With silver currently trading for around $20 per troy ounce, each of these 90% silver quarters contains about $1.40 worth of intrinsic silver value (5.67 grams silver x $20 per 31.1 grams).

By weight, these 90% silver quarters are about 50% heavier than the copper-nickel clad quarters minted from 1965 onward. Modern quarters weigh 5.67 grams and contain no precious metal value outside their face value of 25 cents.

Identifying 1932-1964 Silver Quarters

You can identify the mid-1960s and later quarters because the edges are not needed. This helps distinguish them from earlier 90% silver quarters minted before 1965, which had reeded edges.

On the obverse side with George Washington’s profile, the silver quarters from 1932-1964 say “Liberty” on them instead of “In God We Trust” like modern quarters.

The date and mint mark are located on the reverse, to the right of the eagle image. No mint mark indicates they were struck at the Philadelphia Mint.

Silver Quarter Melt Value Calculator

The 90% silver melt value calculator at Coinflation.com makes determining a silver quarter’s total precious metal content easy.

Simply enter the total face value of your 90% silver quarters and it will automatically calculate the melt value for that silver. No math is required!

This calculator can also determine values for other common U.S. junk silver coins between 1916 and 1964 that have 90% silver purity.

How Silver Content Affects Weight of Coins

90% Silver vs Copper-Nickel Quarters

Prior to 1965, most United States quarters contained 90% silver and 10% copper, giving them a higher intrinsic value than today’s copper-nickel-clad quarters. This silver content contributes greatly to the weight of these coins.
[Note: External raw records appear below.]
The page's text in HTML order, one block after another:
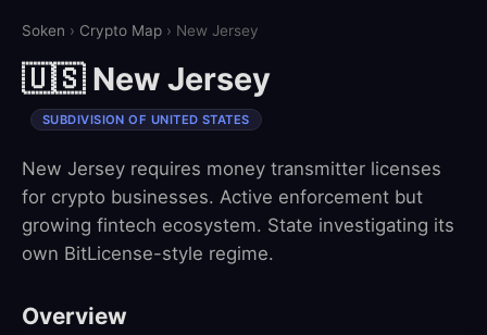
Soken › Crypto Map › New Jersey
🇺🇸 New Jersey
SUBDIVISION OF UNITED STATES
New Jersey requires money transmitter licenses
for crypto businesses. Active enforcement but
growing fintech ecosystem. State investigating its
own BitLicense-style regime.
Overview

For example, a 1964 Washington quarter with 90% silver weighs 6.25 grams. In contrast, the copper-nickel-clad quarters minted from 1965 onward weigh only 5.67 grams – nearly a full gram less. This difference is entirely due to the higher density of silver compared to copper and nickel.
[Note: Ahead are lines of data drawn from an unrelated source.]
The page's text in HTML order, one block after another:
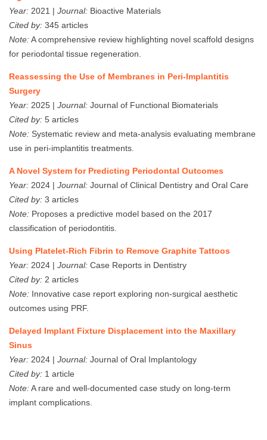
Year: 2021 | Journal: Bioactive Materials
Cited by: 345 articles
Note:A comprehensive review highlighting novel scaffold designs
for periodontal tissue regeneration.
Reassessing the Use of Membranes in Peri-Implantitis
Surgery
Year: 2025 | Journal: Journal of Functional Biomaterials
Cited by: 5 articles
Note: Systematic review and meta-analysis evaluating membrane
use in peri-implantitis treatments.
A Novel System for Predicting Periodontal Outcomes
Year: 2024 | Journal: Journal of Clinical Dentistry and Oral Care
Cited by: 3 articles
Note: Proposes a predictive model based on the 2017
classification of periodontitis.
Using Platelet‐Rich Fibrin to Remove Graphite Tattoos
Year: 2024 | Journal: Case Reports in Dentistry
Cited by: 2 articles
Note: Innovative case report exploring non-surgical aesthetic
outcomes using PRF.
Delayed Implant Fixture Displacement into the Maxillary
Sinus
Year: 2024 | Journal: Journal of Oral Implantology
Cited by: 1 article
Note:A rare and well-documented case study on long-term
implant complications.

The transition from silver to copper-nickel was done to reduce costs and relieve silver shortage pressures. However, it came at the expense of reducing the precious metal content of US coinage.

Why Silver is Valuable

Silver has been considered a valuable precious metal for centuries due to its rarity, uniqueness, and versatility.

Its reflective white luster and high ductility make it useful for jewelry, silverware, electronics, photography, and more. As an investment, silver also acts as a hedge against inflation and economic crises when confidence in paper currencies wavers.

Additionally, silver has antimicrobial properties which lend it usefulness for medical applications. With strong global industrial demand combined with widespread cultural affinity, silver will likely remain a highly coveted metal for the foreseeable future.

In short, silver’s scarcity and utility help drive its value. This makes US quarters with a 90% silver composition more intrinsically valuable and heavier than their clad copper-nickel counterparts.

What Does A Silver Quarter Weigh – Conclusion

Now you know precisely what a 1932-1964 90% silver quarter weighs – 6.25 grams. This is higher than more modern quarters due to its high silver content. Understanding coin specifications like weight is useful knowledge for collectors and anyone with an interest in numismatics.